Better models, more loyal models — The Plumb Line

Armin Ronacher noticed something backwards. Point Claude Opus 4.8 or Sonnet 5 at Pi, the coding harness he works on, and they keep inventing fields when they call its edit tool — fields the schema never defined. The older models get it right. The newer, better ones don't. Simon Willison wrote it up on July 4, and the line worth stopping on is Ronacher's diagnosis.

The SOTA models of the family are worse at this specific tool schema than their older siblings.

Simon Willison

The obvious read is that this is a bug — a capability that regressed between releases and will get patched back. It isn't. The models didn't get worse at tools. They got better at one set of tools, the maker's own, and paid for it everywhere else.

The mechanism is mundane, which is exactly why it matters. Anthropic trained its recent models hard, via reinforcement learning, to be excellent at Claude's built-in search-and-replace edit tool. That training took. It also bled: a model drilled on the shape of one edit tool starts expecting that shape everywhere, so when it meets Pi's schema it helpfully supplies the fields Claude's tool would have wanted. OpenAI has its own native mechanism, apply_patch, with its own contours. Every lab is sanding its model to fit its own harness, and the fit is getting tight enough to leave marks on everyone else's.

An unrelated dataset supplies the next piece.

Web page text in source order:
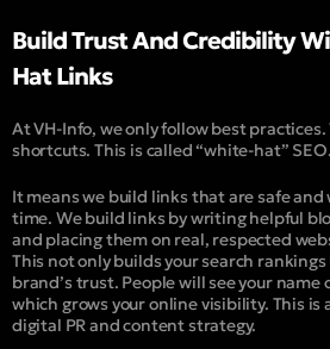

Willison's practical question is whether a tool like Pi should now ship a different edit tool for each model it might be driving — a Claude-shaped one, an OpenAI-shaped one. Sit with what that asks. The third-party developer is now doing the vendor's shimming for it, maintaining a matrix of tool definitions whose only job is to undo the model's training. The native tool needs no such care. It just works, because the model was built around it.

Every lab is sanding its model to fit its own harness, and the fit is getting tight enough to leave marks on everyone else's.

The honest objection: nobody planned this. There's no room where someone decided to degrade foreign tool-calling to punish Pi. It's a side effect, the ordinary spillover of optimizing hard for one target. Grant all of it. Anthropic isn't twirling a mustache, and the engineers who shipped Opus 4.8 would probably rather it followed any valid schema cleanly. Intent is real, and it's beside the point. The gradient doesn't need anyone's intent. Every training run that makes the model better at the native tool makes it a little worse at yours, and the payoff — your users get better results when they stay inside the walls — arrives whether or not anyone was aiming at it. You don't need a strategy to build a moat that builds itself.

That's the part worth watching. We've spent this year arguing about lock-in as something labs might do to us — pricing, data, contractual claws. This is subtler and harder to name in a complaint. The model that's fluent in its maker's tools and clumsy with yours isn't a worse model. By every benchmark it's a better one. It's just a more loyal one, and loyalty was never on the eval.